讲座：Convexification of constrained nonlinear optimization problems with indicator variables
题 目：Convexification of constrained nonlinear optimization problems with indicator variables
嘉 宾：Andrés Gómez, Assistant Professor, the University of Southern California
主持人：何滔滔 助理教授 上海交通大学安泰经济与管理学院
地 点：ZOOM (校内师生如需会议号和密码，请发送电邮至xuziqing@sjtu.edu.cn获取)
Indicator variables arise pervasively in optimization problems to enforce logical constraints. For example, in machine learning, indicator variables are used when imposing sparsity, which in turn leads to interpretable statistical models with improved out-of-sample performance. In finance, indicator variables are used to control the size of the portfolio, and are essential for modeling fixed transaction costs. Traditionally, indicator variables are encoded in mixed-integer optimization solvers via “big M” constraints, but such formulation may result in poor performance. Recently, there has been substantial progress in handling indicator variables, with most of the work based on the convexification of sets involving both indicator variable and separable nonlinear functions.
In this talk we present recent work in pushing beyond the simple structures previously studied in the literature. Specifically, we derive ideal convexifications for sets involving non-separable nonlinear functions, and with additional constraints on both the continuous variables and indicator constraints. We show that by including and exploiting additional constraints, it is indeed possible to obtain much better convex relaxations of mixed-integer problems arising in sparse regression and portfolio optimization.

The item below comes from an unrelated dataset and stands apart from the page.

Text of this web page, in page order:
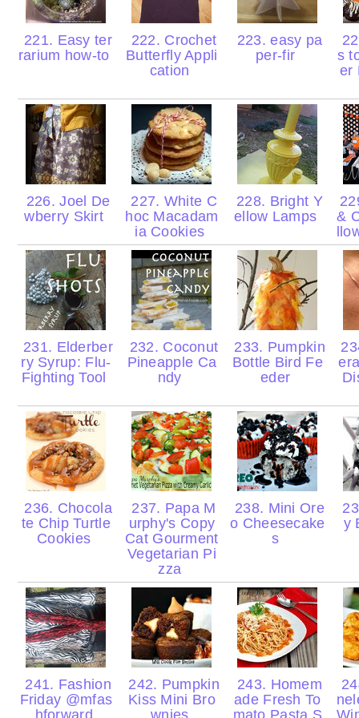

Dr. Andrés Gómez received his B.S. in Mathematics and B.S. in Computer Science from the Universidad de los Andes (Colombia) in 2011 and 2012, respectively. He then obtained his M.S. and Ph.D. in Industrial Engineering and Operations Research from the University of California Berkeley in 2014 and 2017, respectively. From 2017 to 2019, Dr. Gómez worked as an Assistant Professor in the Department of Industrial Engineering at the University of Pittsburgh, and since 2019 he is an Assistant Professor in the Department of Industrial and Systems Engineering at the University of Southern California. Dr. Gómez research focuses on developing new theory and tools for challenging optimization problems arising in finance, machine learning and statistics.